He saw it then, out of the corner of his eye. A shadow just a shade darker than the atmospheric black of the main atrium. A hint of inky movement in dusty stillness. His breath stilled in his chest and he forced a smile. Something must’ve been too obvious in his face, though, because between one heartbeat and the next, Natasha appeared, smiling brightly down at a little girl dressed as a princess.

“You ready to pin a tail on a cat?”

The girl nodded shyly and accepted the blindfold with her fingers in her mouth. As they stepped back, Natasha leaned into him. “Are we in trouble?” she asked, still smiling diamond bright.

“Not sure. Just…something’s just off. You know?

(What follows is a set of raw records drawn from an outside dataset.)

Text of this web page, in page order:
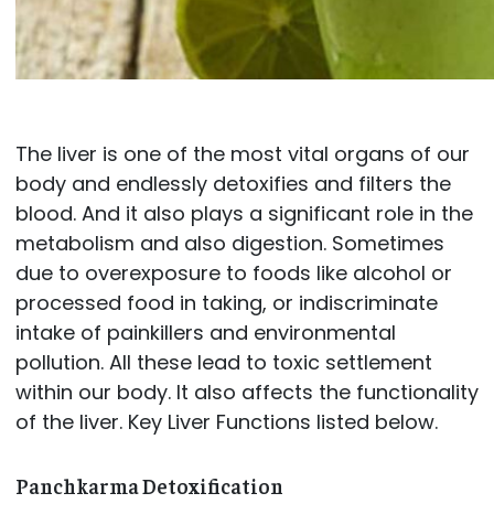
The liver is one of the most vital organs of our
body and endlessly detoxifies and filters the
blood. And it also plays a significant role in the
metabolism and also digestion. Sometimes
due to overexposure to foods like alcohol or
processed food in taking, or indiscriminate
intake of painkillers and environmental
pollution. All these lead to toxic settlement
within our body. It also affects the functionality
of the liver. Key Liver Functions listed below.
Panchkarma Detoxification
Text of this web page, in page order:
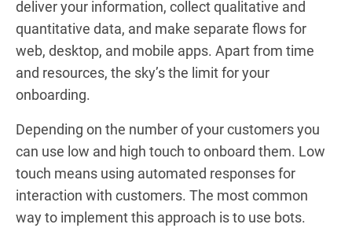
deliver your information, collect qualitative and
quantitative data, and make separate flows for
web, desktop, and mobile apps. Apart from time
and resources, the sky’s the limit for your
onboarding.
Depending on the number of your customers you
can use low and high touch to onboard them. Low
touch means using automated responses for
interaction with customers. The most common
way to implement this approach is to use bots.
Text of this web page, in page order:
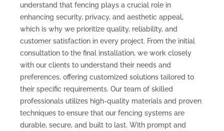
understand that fencing plays a crucial role in
enhancing security, privacy, and aesthetic appeal,
which is why we prioritize quality, reliability, and
customer satisfaction in every project. From the initial
consultation to the final installation, we work closely
with our clients to understand their needs and
preferences, offering customized solutions tailored to
their specific requirements. Our team of skilled
professionals utilizes high-quality materials and proven
techniques to ensure that our fencing systems are
durable, secure, and built to last. With prompt and
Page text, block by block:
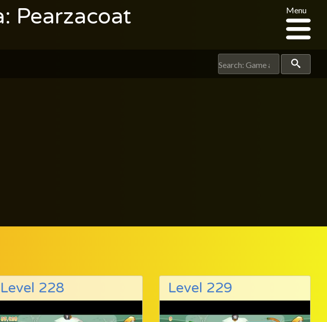
Pearzacoat Menu
Level 228 Level 229
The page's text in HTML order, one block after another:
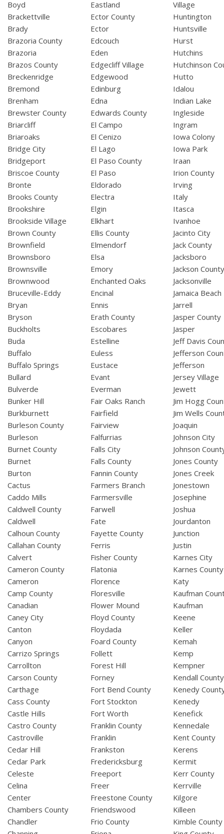
Boyd
Brackettville
Brady
Brazoria County
Brazoria
Brazos County
Breckenridge
Bremond
Brenham
Brewster County
Briarcliff
Briaroaks
Bridge City
Bridgeport
Briscoe County
Bronte
Brooks County
Brookshire
Brookside Village
Brown County
Brownfield
Brownsboro
Brownsville
Brownwood
Bruceville-Eddy
Bryan
Bryson
Buckholts
Buda
Buffalo
Buffalo Springs
Bullard
Bulverde
Bunker Hill
Burkburnett
Burleson County
Burleson
Burnet County
Burnet
Burton
Cactus
Caddo Mills
Caldwell County
Caldwell
Calhoun County
Callahan County
Calvert
Cameron County
Cameron
Camp County
Canadian
Caney City
Canton
Canyon
Carrizo Springs
Carrollton
Carson County
Carthage
Cass County
Castle Hills
Castro County
Castroville
Cedar Hill
Cedar Park
Celeste
Celina
Center
Chambers County
Chandler
Eastland
Ector County
Ector
Edcouch
Eden
Edgecliff Village
Edgewood
Edinburg
Edna
Edwards County
El Campo
El Cenizo
El Lago
El Paso County
El Paso
Eldorado
Electra
Elgin
Elkhart
Ellis County
Elmendorf
Elsa
Emory
Enchanted Oaks
Encinal
Ennis
Erath County
Escobares
Estelline
Euless
Eustace
Evant
Everman
Fair Oaks Ranch
Fairfield
Fairview
Falfurrias
Falls City
Falls County
Fannin County
Farmers Branch
Farmersville
Farwell
Fate
Fayette County
Ferris
Fisher County
Flatonia
Florence
Floresville
Flower Mound
Floyd County
Floydada
Foard County
Follett
Forest Hill
Forney
Fort Bend County
Fort Stockton
Fort Worth
Franklin County
Franklin
Frankston
Fredericksburg
Freeport
Freer
Freestone County
Friendswood
Frio County
Village
Huntington
Huntsville
Hurst
Hutchins
Hutchinson
Hutto
Idalou
Indian Lake
Ingleside
Ingram
Iowa Colony
Iowa Park
Iraan
Irion County
Irving
Italy
Itasca
Ivanhoe
Jacinto City
Jack County
Jacksboro
Jackson
Jacksonville
Jamaica Beach
Jarrell
Jasper County
Jasper
Jeff Davis
Jefferson
Jefferson
Jersey Village
Jewett
Jim Hogg
Jim Wells
Joaquin
Johnson City
Johnson
Jones County
Jones Creek
Jonestown
Josephine
Joshua
Jourdanton
Junction
Justin
Karnes City
Karnes County
Katy
Kaufman
Kaufman
Keene
Keller
Kemah
Kemp
Kempner
Kendall County
Kenedy
Kenedy
Kenefick
Kennedale
Kent County
Kerens
Kermit
Kerr County
Kerrville
Kilgore
Killeen
Kimble County
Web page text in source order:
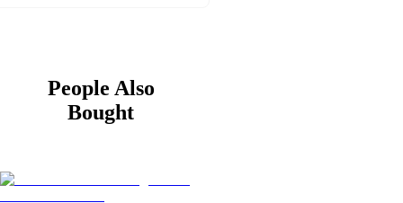
People Also
Bought
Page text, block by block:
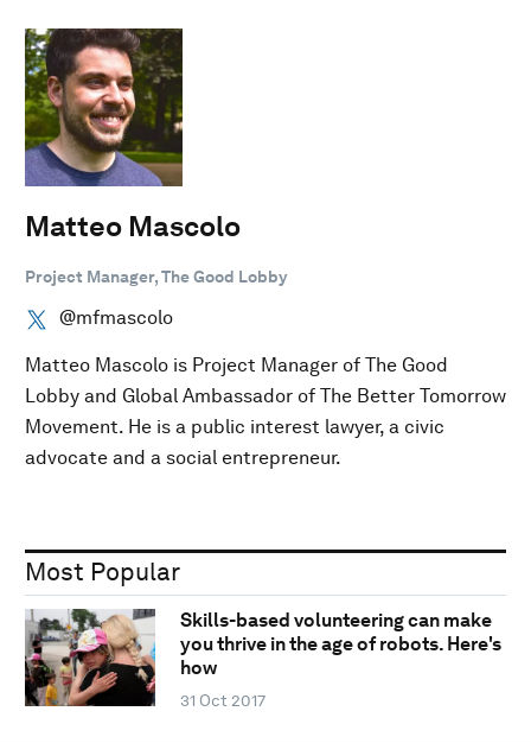
Matteo Mascolo
Project Manager, The Good Lobby
@mfmascolo
Matteo Mascolo is Project Manager of The Good
Lobby and Global Ambassador of The Better Tomorrow
Movement. He is a public interest lawyer, a civic
advocate and a social entrepreneur.
Most Popular
Skills-based volunteering can make
you thrive in the age of robots. Here's
how
31 Oct 2017
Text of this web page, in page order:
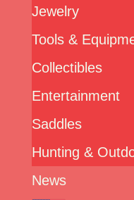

Can you feel it?”

Natasha glanced around the atrium, her eyes completely divorced from her smile, and cataloged with a speed that made Steve’s head spin. “JARVIS would’ve told us if there was someone here who shouldn’t be. Try and relax. If it’s villains, we’ll handle it.” She spun away before Steve could reply, cooing over the princess who’d pinned the tail nearly perfectly.

For a few minutes, the atmosphere eased, as though the air pressure had restabilized in the echoing atrium. But then Steve saw a hairy black shadow very near Clint’s mini-shooting range. The archer was now covered with suction cup darts, and the kids were giggling as they plastered more wherever they’d stick, including the tables, windows, and other guests. The shooting range seemed all but abandoned, leaving a bubble of silence where the hairy creature scuttled and then disappeared into the shadows again.   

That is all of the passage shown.